Items listed in a dataset:
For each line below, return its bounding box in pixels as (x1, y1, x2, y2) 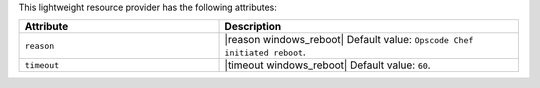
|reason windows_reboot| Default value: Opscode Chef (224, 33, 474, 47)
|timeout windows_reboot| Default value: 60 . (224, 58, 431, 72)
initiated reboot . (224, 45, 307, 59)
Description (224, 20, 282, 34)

* * *

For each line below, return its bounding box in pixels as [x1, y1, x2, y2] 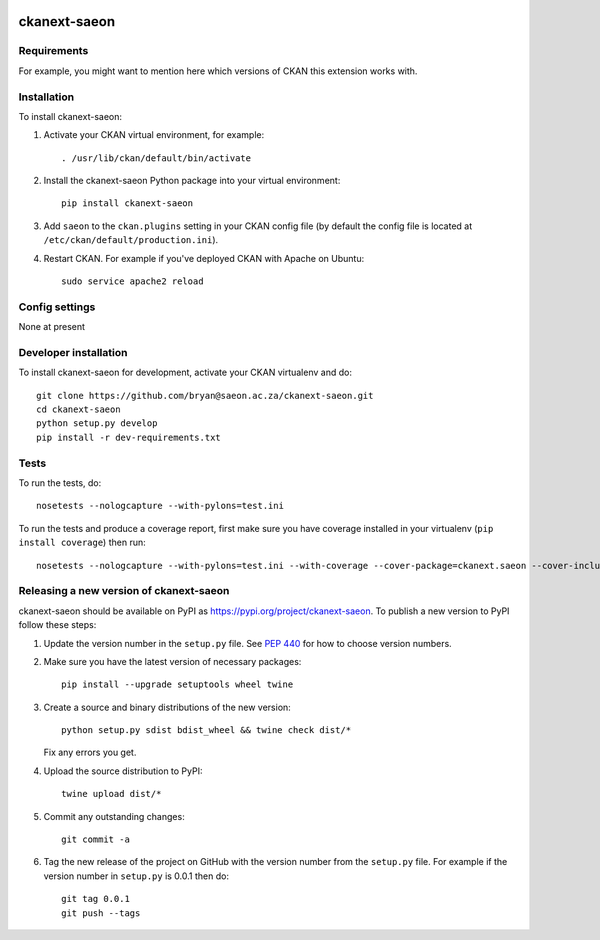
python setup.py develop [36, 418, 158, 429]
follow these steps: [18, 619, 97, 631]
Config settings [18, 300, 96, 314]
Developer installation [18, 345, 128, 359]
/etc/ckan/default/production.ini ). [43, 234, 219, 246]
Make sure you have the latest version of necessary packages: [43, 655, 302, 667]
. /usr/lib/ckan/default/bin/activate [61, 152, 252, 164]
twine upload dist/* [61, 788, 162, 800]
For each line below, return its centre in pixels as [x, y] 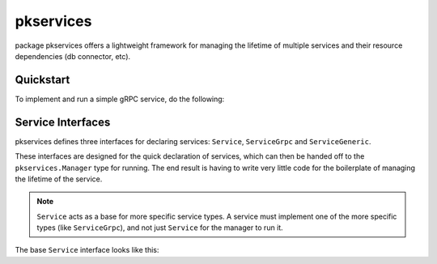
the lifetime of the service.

Exercise aim
What's needed is an exact copy of the lines above from the one with "Make sure you" through the one with "the lifetime of the service.", both included; the pictures stay out.

Solution to the problem
Make sure you have the latest version of necessary packages: [43, 655, 302, 667]
. /usr/lib/ckan/default/bin/activate [61, 152, 252, 164]
twine upload dist/* [61, 788, 162, 800]
For each line below, return its centre in pixels as [x, y] 
the lifetime of the service.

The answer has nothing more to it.